▸ **ACTIVITY**: Going through the data below, copy out each line where the word "return" shows up.

▸ **DATA EXTRACT**:
■ ■ ■
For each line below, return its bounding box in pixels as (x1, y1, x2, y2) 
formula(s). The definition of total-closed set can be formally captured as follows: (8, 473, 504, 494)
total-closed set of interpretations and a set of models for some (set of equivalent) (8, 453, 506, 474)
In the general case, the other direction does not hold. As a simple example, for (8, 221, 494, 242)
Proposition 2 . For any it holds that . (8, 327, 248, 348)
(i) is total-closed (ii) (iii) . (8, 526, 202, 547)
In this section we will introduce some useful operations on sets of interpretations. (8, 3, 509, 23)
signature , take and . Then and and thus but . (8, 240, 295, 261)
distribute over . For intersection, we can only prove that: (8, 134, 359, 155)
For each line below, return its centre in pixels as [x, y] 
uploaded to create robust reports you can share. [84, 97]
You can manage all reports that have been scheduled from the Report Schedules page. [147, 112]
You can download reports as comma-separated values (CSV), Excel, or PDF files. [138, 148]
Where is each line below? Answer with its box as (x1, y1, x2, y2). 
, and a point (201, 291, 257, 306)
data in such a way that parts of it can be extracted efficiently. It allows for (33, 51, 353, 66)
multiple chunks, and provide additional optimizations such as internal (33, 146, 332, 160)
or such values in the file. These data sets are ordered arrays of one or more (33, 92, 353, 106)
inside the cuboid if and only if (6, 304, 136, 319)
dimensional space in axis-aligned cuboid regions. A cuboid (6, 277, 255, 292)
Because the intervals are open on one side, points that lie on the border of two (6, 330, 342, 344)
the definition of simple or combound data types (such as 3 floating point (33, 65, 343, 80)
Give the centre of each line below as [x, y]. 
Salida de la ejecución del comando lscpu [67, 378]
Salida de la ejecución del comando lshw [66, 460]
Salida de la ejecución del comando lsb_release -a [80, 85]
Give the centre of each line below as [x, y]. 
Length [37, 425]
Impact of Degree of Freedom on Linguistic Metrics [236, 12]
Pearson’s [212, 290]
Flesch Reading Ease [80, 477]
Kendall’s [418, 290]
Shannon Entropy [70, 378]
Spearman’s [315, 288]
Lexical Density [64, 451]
■ ■ ■
▸ **ANSWER BOX**:
For each line below, return its bounding box in pixels as (x1, y1, x2, y2) 
For each line below, return its centre in pixels as [x, y] 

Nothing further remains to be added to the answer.